Goldberg has obviously done what you claim is unacceptable. Yet you have shown no examples, from either left or right, of anyone criticizing him for doing so. That's because what he did is, for better or worse, a common practice. In my opinion, what he did would be OK if he provided a link. But I cited two examples where he did it without even providing a link.

he will almost never concede on even the smallest point even where he is clearly wrong


I admit to being wrong when I'm proven wrong. About a dozen examples can be seen via here.
1.28.2009 8:26pm
mzeh (mail):
JBG,

Your points are just getting ridiculous. Firstly, my calling Pollowitz "independent" was a typo that I corrected long (long, long) before your response. You are really clutching at straws.
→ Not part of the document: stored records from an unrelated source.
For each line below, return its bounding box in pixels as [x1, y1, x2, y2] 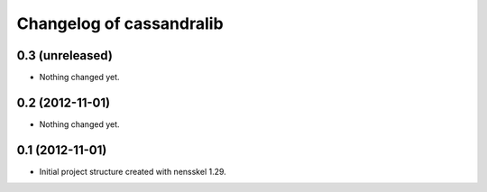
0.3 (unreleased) [16, 48, 113, 63]
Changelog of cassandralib [16, 14, 225, 33]
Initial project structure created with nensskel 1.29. [39, 166, 227, 177]
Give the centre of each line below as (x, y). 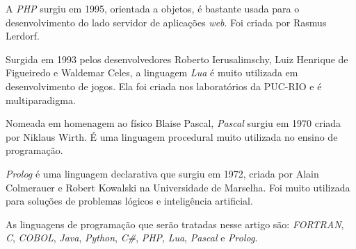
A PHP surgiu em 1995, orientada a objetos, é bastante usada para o (153, 8)
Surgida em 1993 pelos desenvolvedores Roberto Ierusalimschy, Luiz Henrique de (177, 59)
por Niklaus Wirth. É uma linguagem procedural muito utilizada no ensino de (172, 136)
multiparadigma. (41, 100)
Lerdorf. (23, 36)
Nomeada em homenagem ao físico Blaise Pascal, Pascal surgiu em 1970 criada (173, 123)
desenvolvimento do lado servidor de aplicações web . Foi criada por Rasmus (166, 22)
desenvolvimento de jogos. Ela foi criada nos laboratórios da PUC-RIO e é (164, 86)
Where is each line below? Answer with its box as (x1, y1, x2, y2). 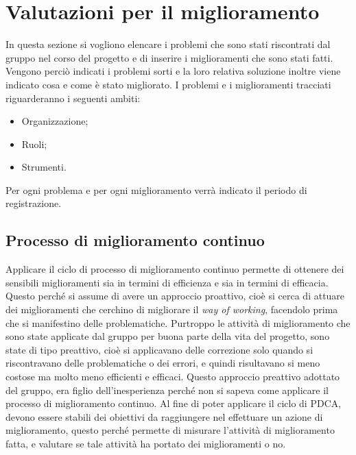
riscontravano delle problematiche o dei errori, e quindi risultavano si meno (5, 356, 320, 370)
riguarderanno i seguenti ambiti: (5, 90, 141, 105)
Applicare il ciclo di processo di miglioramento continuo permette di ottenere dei (5, 262, 344, 276)
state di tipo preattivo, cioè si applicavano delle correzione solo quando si (5, 342, 313, 356)
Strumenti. (21, 160, 67, 174)
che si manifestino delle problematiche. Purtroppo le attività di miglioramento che (5, 315, 351, 330)
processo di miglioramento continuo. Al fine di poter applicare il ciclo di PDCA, (5, 396, 342, 410)
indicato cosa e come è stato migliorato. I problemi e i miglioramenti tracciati (5, 77, 331, 91)

Um, are you saying this link is not an official editorial?? Because it is labeled "Opinion"?? (I feel like I am losing brain cells just reading your comments).

And again, we see you creating obfuscation by not providing a full quote. Your excerpt "he will almost never concede on even the smallest point even where he is clearly wrong" is quite different from "In my "discussions" with JBG, he will almost never concede on even the smallest point even where he is clearly wrong."
1.29.2009 9:08am
jukeboxgrad (mail):
mzeh:

my calling Pollowitz "independent" was a typo that I corrected


Oops, my mistake. I overlooked your separate comment with the correction.

are you saying this link is not an official editorial?


Yes. This piece is not "an official editorial." NYT Editorials are labeled with the following heading: "Editorial." (Examples here, here, here, here, here and here.) If that piece was "an official editorial" it would be labeled as such, and it's not.

Because it is labeled "Opinion"?


Editorials appear on a page with the heading "Opinion," but they have a separate heading indicating that the piece is an editorial. This piece does not have that heading.

I notice you're still ducking lots of questions. Like this one, that I'm now asking for the third time. Please tell us where on the NR media blog page is the reader warned that the material there is only opinion, and not news.